How does FELD work and collaborate with others?
For the FELD Action Tracker we focus on collecting and analysing relevant policies (including strategies, frameworks and other government plans of action) across a growing number of countries as a basis for the direct engagement with those on the policy frontlines: to support policy design and formulation for effective implementation; to catalyze cross-country learning of available policy responses, interventions and tools; and to build a global platform of practical, action-oriented policy resources for all countries and partners to draw from and contribute to.

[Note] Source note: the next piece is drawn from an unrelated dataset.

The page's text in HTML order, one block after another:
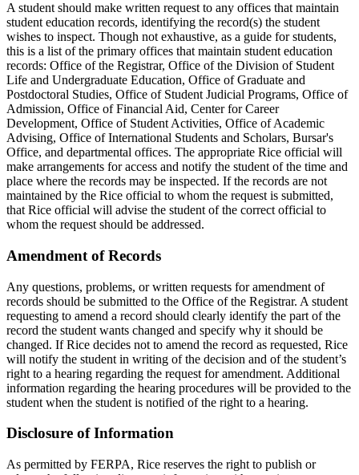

For our efforts, we will collaborate with a range of partners and organizations, and draw from an ever-growing number of related initiatives dedicated to support countries in taking ambitious action to address climate change and strengthen sustainable development: by tracking and reviewing national policies and other actions, by synthesising across existing initiatives, platforms and efforts, and by assessing the extent to which current actions advance national and internationally agreed targets, including the Sustainable Development Goals and objectives under the Paris Agreement.
Analyses, tools and resources generated by FELD and its partners focus on the practical needs of countries and their national stakeholders as they as they face the challenge of integrating and strengthening complex policies across sectors and jurisdictions. In addition, our integrated analyses will complement ongoing work of other organizations and UN agencies to strengthen evidence-based, country-driven operationalisation of policies on the basis of what works and is most effective in different food and land use contexts.
FELD will make its databases of national policies, its analyses, tools and other practical resources available for all countries on the FELD web platform. This website will over time expand its resources, including own FELD analyses and country-specific sections in coordination with its partners at FOLU and beyond.
What is SDSN?
The UN Sustainable Development Solutions Network (SDSN) was set up in 2012 under the auspices of the UN Secretary-General to promote integrated approaches for the implementation of the Sustainable Development Goals (SDGs) and the Paris Agreement on Climate Change, through education, research, policy analysis and global cooperation.
The Network has now over 1,500 member institutions, including universities and research organizations across 134 countries, to mobilize global scientific and technological expertise to promote practical solutions for sustainable development. It works closely with United Nations agencies, multilateral financing institutions, the private sector, and civil society.
SDSN is guided by a Leadership Council, which brings together global sustainable development leaders from all regions and all sectors, including civil society, public, and private sectors. The Leadership Council acts as the board of SDSN. Much of SDSN’s work is led by National or Regional SDSNs, which mobilize knowledge institutions around the SDGs. Our research & policy work mobilizes experts from around the world on the technical challenges of implementing the SDGs and the Paris Climate Agreement. The SDG Academy leads the education work of the SDSN.